Evaluating the performance of the optical surface imaging systems
Optical surface imaging systems like AlignRT and the Varian Optical Surface Monitoring System (OSMS) are often used for monitoring patients during frameless stereotactic radiosurgery (SRS). This type of radiotherapy procedure demands sub-millimeter accuracy from the system in order to verify that the patient is within allowable treatment margins during treatment. Optical surface imaging systems are known to exhibit spatial drift during warm-up of the equipment. We investigated the spatial drift of the OSMS system, and our work shows that different warm-up scenarios produce different spatial drift behavior. As a result of this work, we know how to eliminate spatial drift so that it can be used for frameless SRS.
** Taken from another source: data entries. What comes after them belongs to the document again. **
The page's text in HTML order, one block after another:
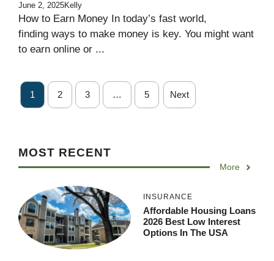
June 2, 2025Kelly
How to Earn Money In today’s fast world,
finding ways to make money is key. You might want
to earn online or ...
1 2 3 … 5 Next
MOST RECENT
More
INSURANCE
Affordable Housing Loans
2026 Best Low Interest
Options In The USA

Implementation of the validation testing in MPPG 5.a
The AAPM Medical Physics Practice Guideline (MPPG) 5.a provides concise guidance on the commissioning and QA of beam modeling and dose calculation in radiotherapy treatment planning systems. We worked with physicists at multiple institutions to create a common set of treatment fields and analysis tools to deliver and analyze the validation tests in MPPG 5.a. This included the development of a novel, open-source software tool to compare scanning water tank measurements to 3D DICOM-RT Dose distributions. Dose calculation algorithms in both Pinnacle and Eclipse were tested with MPPG 5.a to validate the modeling of Varian TrueBeam linear accelerators. The validation process resulted in more than 200 water tank scans and more than 50 point measurements per institution, each of which was compared to a dose calculation from the institution’s treatment planning system (TPS). We found the use of MPPG 5.a to be a valuable resource during the commissioning process. We reported our findings in JACMP and have made our tools available to the wider physics community.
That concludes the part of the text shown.